You have been testing two different versions of an element through Ad A and Ad B. Your ads received a significant amount of traffic and conversions in the last 2 weeks. At first glance, the results might seem distinctive and trustworthy. However, will its performance really repeat the result of your A/B test when you publish the winner ad to all of your audience? You could answer it either by trusting your gut feelings or by calculating it. In this article, I prefer to lean on the power of statistics and explain how to measure the liability of your results by evaluating a statistical approach.
What is a statistically significant A/B test?
A/B testing results are considered “significant” when they are very unlikely to have occurred by a random chance. A low significance level means that your “winner ad” might not be a real winner.
Measuring the results
Let’s move on with the scenario of Ad A and Ad B and assume that both ads received 10 000 traffic in 2 weeks. Their conversions amounts are;
Ad A(control group): 270 conversions, CR=2.70%
Ad B(alternative group): 325 conversions, CR=3.25%
As most of the A/B test statistics are calculated based on the conversion rates of test elements, CR uplift becomes an important variable. It is the increase in conversion rate between two ads and either positive or negative. Mostly, you create your hypothesis based on this CR uplift value. For instance, Ad B received 20.37% more conversion in comparison with the control Ad A. 20.37% is called conversion rate uplift.
Consequently, hypothesis should be set up as below:
Η0: CR(B) <= CR(A)
ΗA: CR(B) > CR(A)
Interpreting the results
In order to compare test results automatically, you can benefit from one of the A/B statistics tools on the internet. This is the one I used for this article. Values you need to put on the dashboard are traffic and conversion amounts per each ad variation and confidence level. I picked it as 95%.
If the confidence level is 95%(α), consider a significance level of 5%(1-α).
Dashboard results share the values for conversion rates, uplift, statistical power, p value, Z score and standard errors. Z-score and standard error values are only necessary for the calculation of p-value. Since p-value is also shared there, you do not need to use these parameters in the first place unless you want to validate its tool’s accuracy by calculating p-value manually. As a result, p value and statistical power are the most important parameters we need to check.
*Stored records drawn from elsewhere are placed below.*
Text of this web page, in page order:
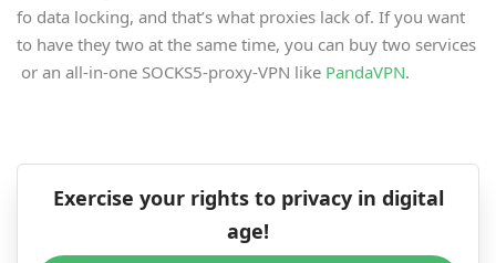
fo data locking, and that’s what proxies lack of. If you want
to have they two at the same time, you can buy two services
or an all-in-one SOCKS5-proxy-VPN like PandaVPN.
Exercise your rights to privacy in digital
age!
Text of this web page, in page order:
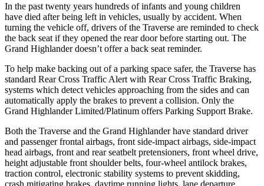
In the past twenty years hundreds of infants and young children
have died afterbeing left in vehicles, usually by accident. When
turning the vehicle off, drivers of the Traverse are reminded to check
the back seat if they opened the rear door before starting out. The
Grand Highlander doesn’t offer a back seat reminder.
To help make backing out of a parking space safer, the Traverse has
standard Rear Cross Traffic Alert with Rear Cross Traffic Braking,
systems which detect vehicles approaching from the sides and can
automatically apply the brakes to prevent a collision. Only the
Grand Highlander Limited/Platinum offers Parking Support Brake.
Both the Traverse and the Grand Highlander have standard driver
and passenger frontal airbags, front side-impact airbags, side-impact
head airbags, front and rear seatbelt pretensioners, front wheel drive,
height adjustable front shoulder belts, four-wheel antilock brakes,
traction control, electronic stability systems to prevent skidding,
crash mitigating brakes, daytime running lights, lane departure
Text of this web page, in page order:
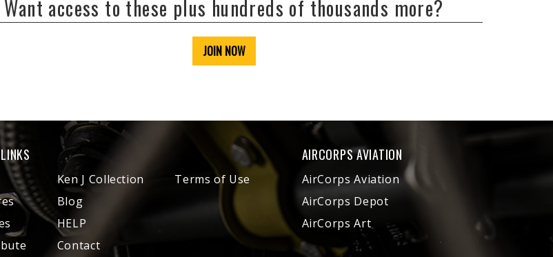
Want access to these plus hundreds of thousands more?
JOIN NOW
Ken J Collection
Blog
HELP
Contact
Terms of Use
AIRCORPS AVIATION
AirCorps Aviation
AirCorps Depot
AirCorps Art
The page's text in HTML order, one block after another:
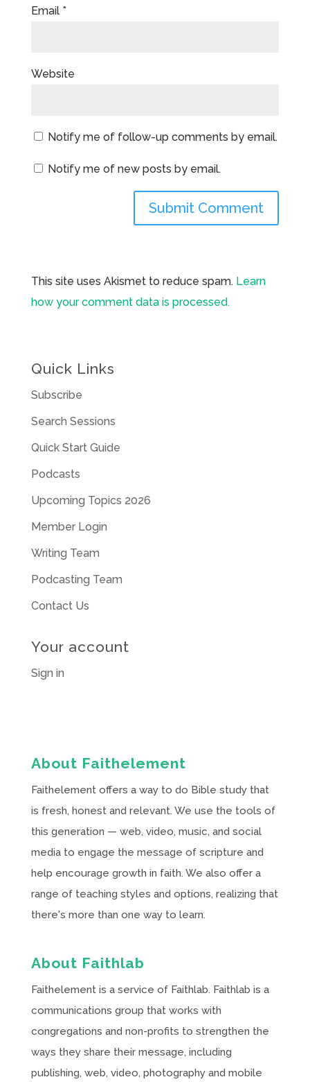
Email *
Website
Notify me of follow-up comments by email.
Notify me of new posts by email.
This site uses Akismet to reduce spam. Learn
how your comment data is processed.
Quick Links
Subscribe
Search Sessions
Quick Start Guide
Podcasts
Upcoming Topics 2026
Member Login
Writing Team
Podcasting Team
Contact Us
Your account
Sign in
About Faithelement
Faithelement offers a way to do Bible study that
is fresh, honest and relevant. We use the tools of
this generation — web, video, music, and social
media to engage the message of scripture and
help encourage growth in faith. We also offer a
range of teaching styles and options, realizing that
there's more than one way to learn.
About Faithlab
Faithelement is a service of Faithlab. Faithlab is a
communications group that works with
congregations and non-profits to strengthen the
ways they share their message, including
publishing, web, video, photography and mobile
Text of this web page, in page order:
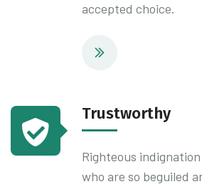
accepted choice.
Trustworthy
Righteous
who are so beguiled
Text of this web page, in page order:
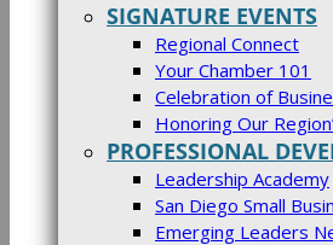
SIGNATURE EVENTS
Regional Connect
Your Chamber 101
Celebration of
Honoring Our
PROFESSIONAL
Leadership Academy
San Diego Small
Emerging Leaders
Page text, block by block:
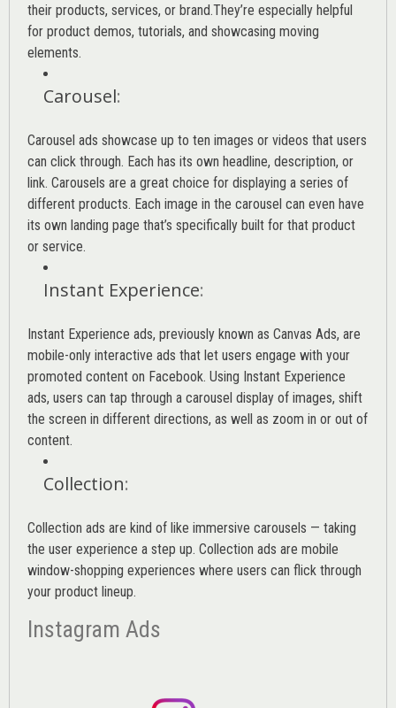
their products, services, or brand.They’re especially helpful
for product demos, tutorials, and showcasing moving
elements.
Carousel:
Carousel ads showcase up to ten images or videos that users
can click through. Each has its own headline, description, or
link. Carousels are a great choice for displaying a series of
different products. Each image in the carousel can even have
its own landing page that’s specifically built for that product
or service.
Instant Experience:
Instant Experience ads, previously known as Canvas Ads, are
mobile-only interactive ads that let users engage with your
promoted content on Facebook. Using Instant Experience
ads, users can tap through a carousel display of images, shift
the screen in different directions, as well as zoom in or out of
content.
Collection:
Collection ads are kind of like immersive carousels — taking
the user experience a step up. Collection ads are mobile
window-shopping experiences where users can flick through
your product lineup.
Instagram Ads
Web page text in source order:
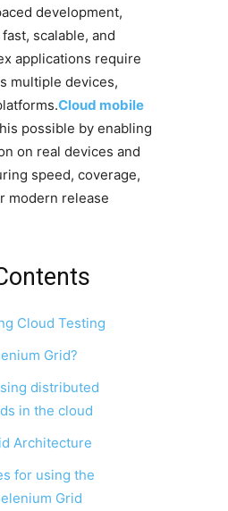
development,
scalable, and
applications require
multiple devices,
Cloud mobile
possible by enabling
on real devices and
speed, coverage,
modern release
Cloud Testing
Grid?
distributed
in the cloud
Architecture
for using the
Grid
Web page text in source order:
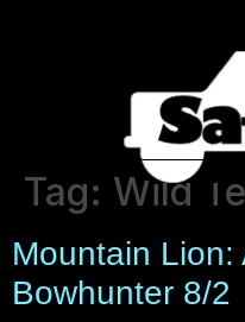
Tag: Wild
Mountain Lion:
Bowhunter 8/2
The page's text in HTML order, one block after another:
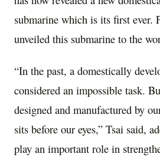
submarine which is its first ever.
unveiled this submarine to the
“In the past, a domestically
considered an impossible task.
designed and manufactured by
sits before our eyes,” Tsai said,
play an important role in
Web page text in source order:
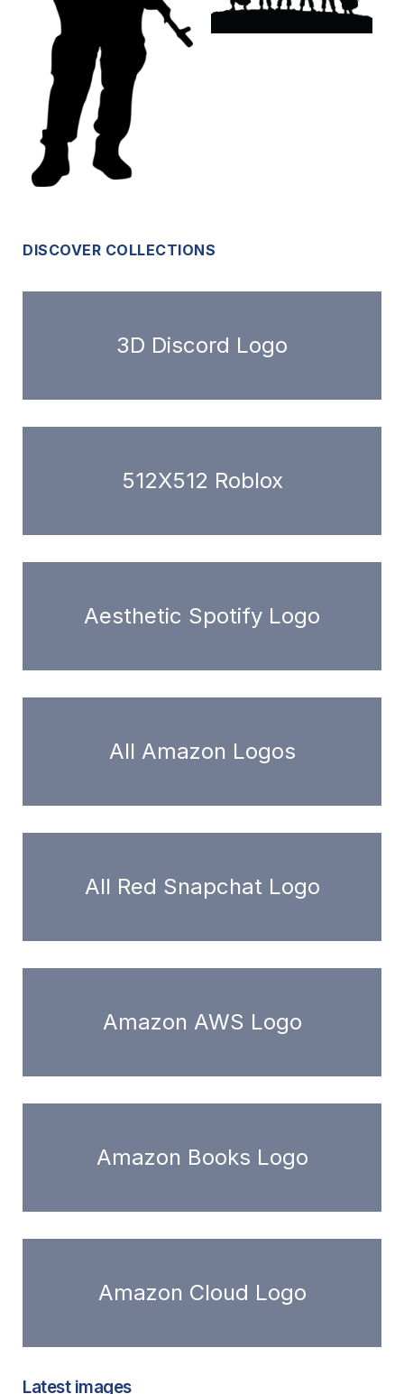
DISCOVER COLLECTIONS
3D Discord Logo
512X512 Roblox
Aesthetic Spotify Logo
All Amazon Logos
All Red Snapchat Logo
Amazon AWS Logo
Amazon Books Logo
Amazon Cloud Logo
Latest images
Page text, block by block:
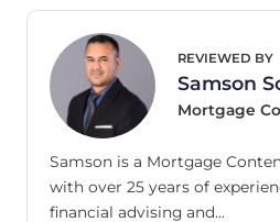
REVIEWED BY
Samson
Mortgage
Samson is a Mortgage
with over 25 years of
financial advising and…
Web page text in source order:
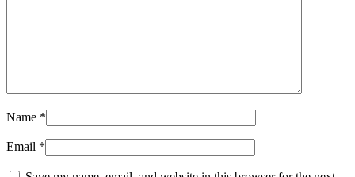
Name *
Email *
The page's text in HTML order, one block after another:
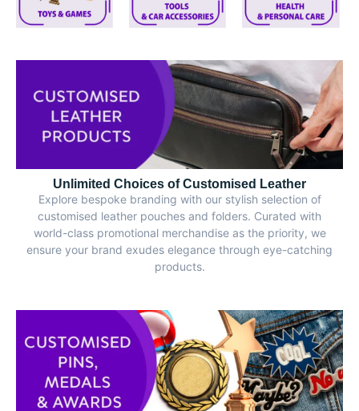
Unlimited Choices of Customised Leather
Explore bespoke branding with our stylish selection of
customised leather pouches and folders. Curated with
world-class promotional merchandise as the priority, we
ensure your brand exudes elegance through eye-catching
products.
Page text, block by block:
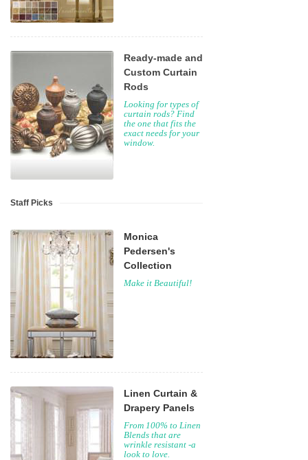
Ready-made and
Custom Curtain
Rods
Looking for types of
curtain rods? Find
the one that fits the
exact needs for your
window.
Staff Picks
Monica
Pedersen's
Collection
Make it Beautiful!
Linen Curtain &
Drapery Panels
From 100% to Linen
Blends that are
wrinkle resistant -a
look to love.
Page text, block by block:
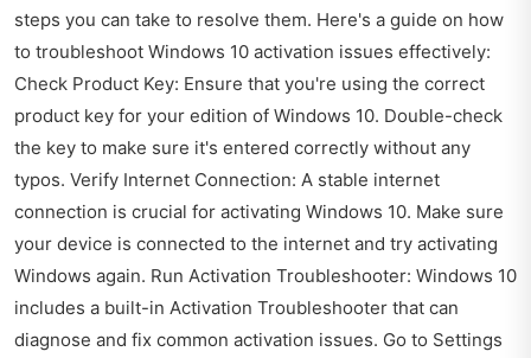
steps you can take to resolve them. Here's a guide on how
to troubleshoot Windows 10 activation issues effectively:
Check Product Key: Ensure that you're using the correct
product key for your edition of Windows 10. Double-check
the key to make sure it's entered correctly without any
typos. Verify Internet Connection: A stable internet
connection is crucial for activating Windows 10. Make sure
your device is connected to the internet and try activating
Windows again. Run Activation Troubleshooter: Windows 10
includes a built-in Activation Troubleshooter that can
diagnose and fix common activation issues. Go to Settings
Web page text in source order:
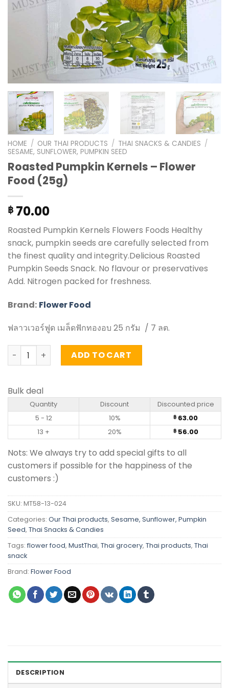
HOME / OUR THAI PRODUCTS / THAI SNACKS & CANDIES /
SESAME, SUNFLOWER, PUMPKIN SEED
Roasted Pumpkin Kernels – Flower
Food (25g)
฿ 70.00
Roasted Pumpkin Kernels Flowers Foods Healthy
snack, pumpkin seeds are carefully selected from
the finest quality and integrity.Delicious Roasted
Pumpkin Seeds Snack. No flavour or preservatives
Add. Nitrogen packed for freshness.
Brand: Flower Food
ฟลาวเวอร์ฟูด เมล็ดฟักทองอบ 25 กรัม / 7 ลต.
Roasted Pumpkin Kernels - Flower Food (25g) quantity
ADD TO CART
Bulk deal
Quantity Discount
Discounted price
5 - 12
10% ฿ 63.00
13 +
20% ฿56.00
Nots: We always try to add special gifts to all
customers if possible for the happiness of the
customers :)
SKU: MT58-13-024
Categories: Our Thai products, Sesame, Sunflower, Pumpkin
Seed, Thai Snacks & Candies
Tags: flower food, MustThai, Thai grocery, Thai products, Thai
snack
Brand: Flower Food
DESCRIPTION
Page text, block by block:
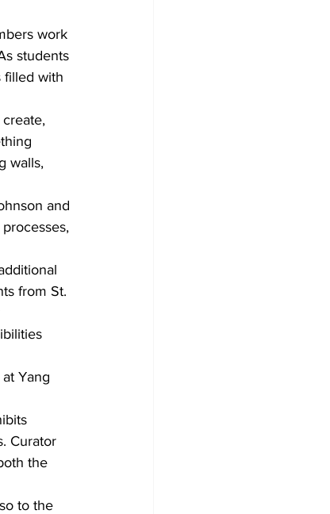
work
students
filled with
walls,
and
from St.
Yang
Curator
the
to the
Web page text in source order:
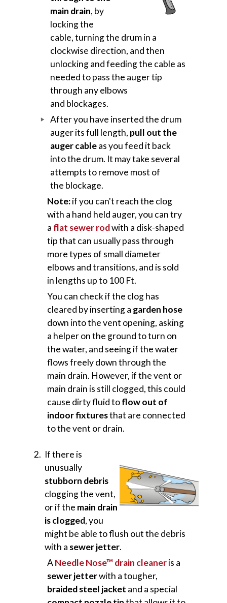
main drain, by
locking the
cable, turning the drum in a
clockwise direction, and then
unlocking and feeding the cable as
needed to pass the auger tip
through any elbows
and blockages.
After you have inserted the drum
auger its full length, pull out the
auger cableas you feed it back
into the drum. It may take several
attempts to remove most of
the blockage.
Note:if you can't reach the clog
with a hand held auger, you can try
a flat sewer rodwith a disk-shaped
tip that can usually pass through
more types of small diameter
elbows and transitions, and is sold
in lengths up to 100 Ft.
You can check if the clog has
cleared by inserting a garden hose
down into the vent opening, asking
a helper on the ground to turn on
the water, and seeing if the water
flows freely down through the
main drain. However, if the vent or
main drain is still clogged, this could
cause dirty fluid toflow out of
indoor fixturesthat are connected
to the vent or drain.
If there is
unusually
stubborn debris
clogging the vent,
or if the main drain
is clogged, you
might be able to flush out the debris
with a sewer jetter.
ANeedle Nose™ drain cleaneris a
sewer jetterwith a tougher,
braided steel jacket and a special
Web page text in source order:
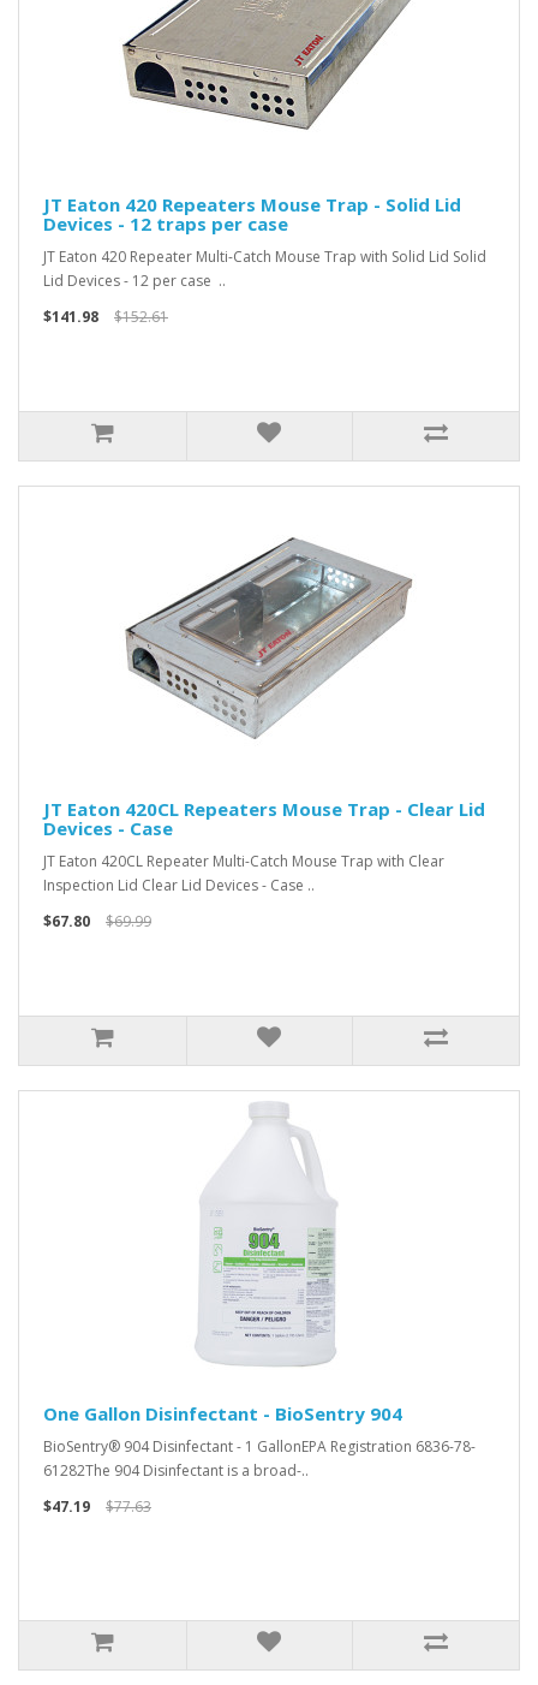
JT Eaton 420 Repeaters Mouse Trap - Solid Lid
Devices - 12 traps per case
JT Eaton 420 Repeater Multi-Catch Mouse Trap with Solid Lid Solid
Lid Devices - 12 per case ..
$141.98
$152.61
JT Eaton 420CL Repeaters Mouse Trap - Clear Lid
Devices - Case
JT Eaton 420CL Repeater Multi-Catch Mouse Trap with Clear
Inspection Lid Clear Lid Devices - Case ..
$67.80
$69.99
One Gallon Disinfectant - BioSentry 904
BioSentry® 904 Disinfectant - 1 GallonEPA Registration 6836-78-
61282The 904 Disinfectant is a broad-..
$47.19
$77.63
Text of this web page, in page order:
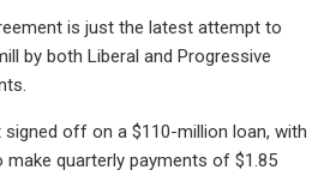
is just the latest attempt to
by both Liberal and Progressive
signed off on a $110-million loan, with
quarterly payments of $1.85
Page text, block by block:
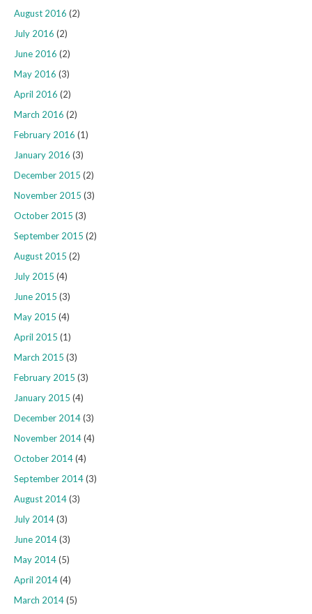
August 2016 (2)
July 2016 (2)
June 2016 (2)
May 2016 (3)
April 2016 (2)
March 2016 (2)
February 2016 (1)
January 2016 (3)
December 2015 (2)
November 2015 (3)
October 2015 (3)
September 2015 (2)
August 2015 (2)
July 2015 (4)
June 2015 (3)
May 2015 (4)
April 2015 (1)
March 2015 (3)
February 2015 (3)
January 2015 (4)
December 2014(3)
November 2014(4)
October 2014(4)
September 2014(3)
August 2014(3)
July 2014(3)
June 2014(3)
May 2014(5)
April 2014(4)
March 2014(5)
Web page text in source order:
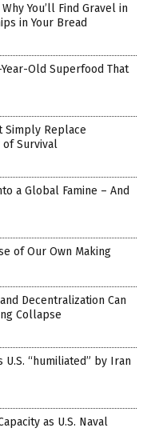
You’ll Find Gravel in
in Your Bread
Old Superfood That
Simply Replace
of Survival
a Global Famine – And
of Our Own Making
Decentralization Can
Collapse
“humiliated” by Iran
as U.S. Naval
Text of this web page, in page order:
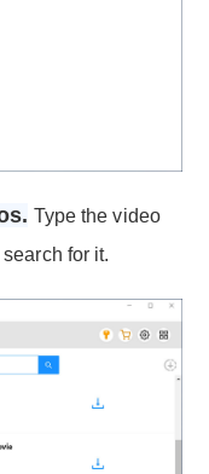
Type the video
for it.
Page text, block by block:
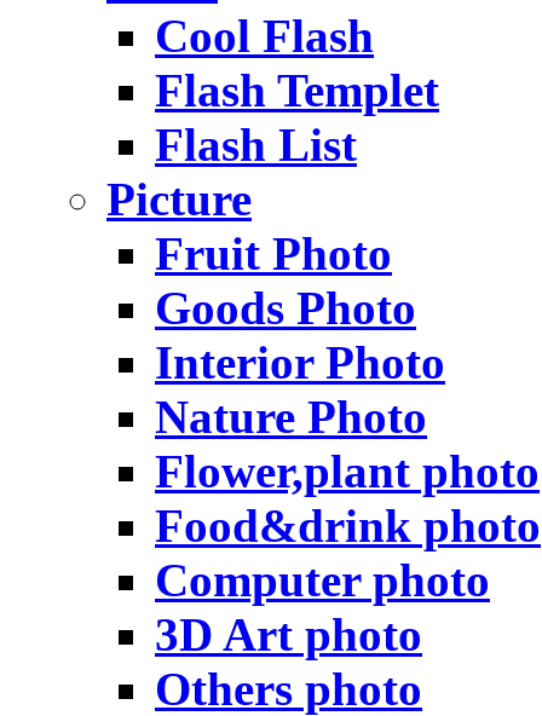
Cool Flash
Flash Templet
Flash List
Picture
Fruit Photo
Goods Photo
Interior Photo
Nature Photo
Flower,plant photo
Food&drink photo
Computer photo
3D Art photo
Others photo
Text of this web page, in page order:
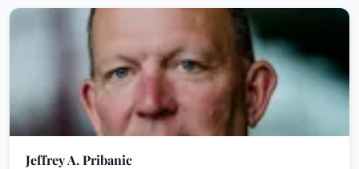
Jeffrey A. Pribanic
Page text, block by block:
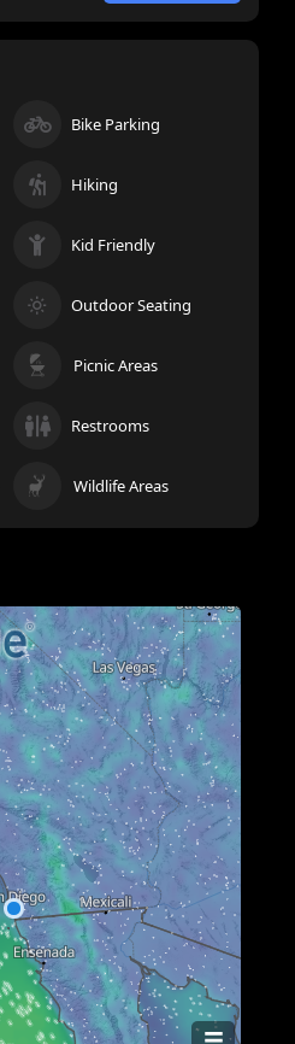
Bike Parking
Hiking
Kid Friendly
Outdoor Seating
Picnic Areas
Restrooms
Wildlife Areas
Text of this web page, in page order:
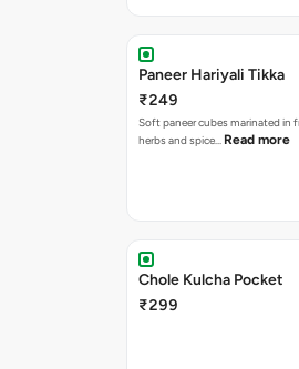
Paneer Hariyali Tikka
₹249
Soft paneer cubes marinated in
herbs and spice… Read more
Chole Kulcha Pocket
₹299
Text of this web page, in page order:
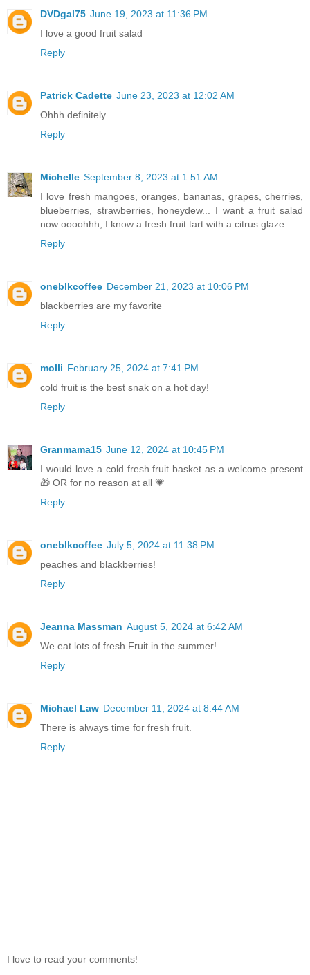
DVDgal75 June 19, 2023 at 11:36 PM
I love a good fruit salad
Reply
Patrick Cadette June 23, 2023 at 12:02 AM
Ohhh definitely...
Reply
Michelle September 8, 2023 at 1:51 AM
I love fresh mangoes, oranges, bananas, grapes, cherries,
blueberries, strawberries, honeydew... I want a fruit salad
now oooohhh, I know a fresh fruit tart with a citrus glaze.
Reply
oneblkcoffee December 21, 2023 at 10:06 PM
blackberries are my favorite
Reply
molli February 25, 2024 at 7:41 PM
cold fruit is the best snak on a hot day!
Reply
Granmama15 June 12, 2024 at 10:45 PM
I would love a cold fresh fruit basket as a welcome present
🎁 OR for no reason at all 💗
Reply
oneblkcoffee July 5, 2024 at 11:38 PM
peaches and blackberries!
Reply
Jeanna Massman August 5, 2024 at 6:42 AM
We eat lots of fresh Fruit in the summer!
Reply
Michael Law December 11, 2024 at 8:44 AM
There is always time for fresh fruit.
Reply
I love to read your comments!

Statistical power provides an answer for what percentage of the time you are willing to miss a real effect. The closer to 1, the more secure your test is. For practical purposes, we try to catch statistical power at least on 80% level. This is interpreted as a 20% chance of a false negative.If your test failed to reach this minimum value, you need either a large sample size or a longer duration test.
The smaller the p-value, the more certainty there is that the null hypothesis can be rejected. If this number is lower than 1-α value then your results are significant, therefore, an alternative hypothesis is accepted with confidence level α. Oppositely, a higher p-value than α signals that the null hypothesis is accepted. In this scenario, you may want to increase your sample size, then measure p-value again before having a final decision. If p-value equals to exactly zero, indicates a failure to reject the null hypothesis and you need to check for the reasons why the statistical functions are failing.
If p-value is lower than 1-α value then your results are significant, therefore, an alternative hypothesis is accepted with confidence level α.
In this case, P-value = 0.00386 and it is lower than the significance level of 5%. Therefore, we proved here that Ad B performs better than Ad A, and null hypothesis is rejected.
- Reaching statistical significance the first time shouldn’t be your stopping point for your A/B test. Even your AB test with statistical significance can still be false positives. Because, most A/B tests fluctuate between significant and insignificant levels throughout the experiment even after a desired significant level has been achieved. Therefore, you need to give more time to your experiment, even though the winner ad is the same over days.
- Your p-value might differ from web page to web page. It is most of the time caused by different types of calculations. 1-sided hypothesis is used to observe positive CR Uplift. If there is a chance of negative CR Uplift, then the two-sided hypothesis is computed for p-value.
A/B testing will not provide you 100% certainty, but it lowers your risk for sure. The purpose of statistical significance is giving you a clear image about your test success and helping you achieve it in the long run. Nonetheless, A/B test requires a honest holistic approach rather than sticking only with a p-value threshold of 0.05. Calculating significance level is a part of the A/B test, and A/B test is part of improving the data and business.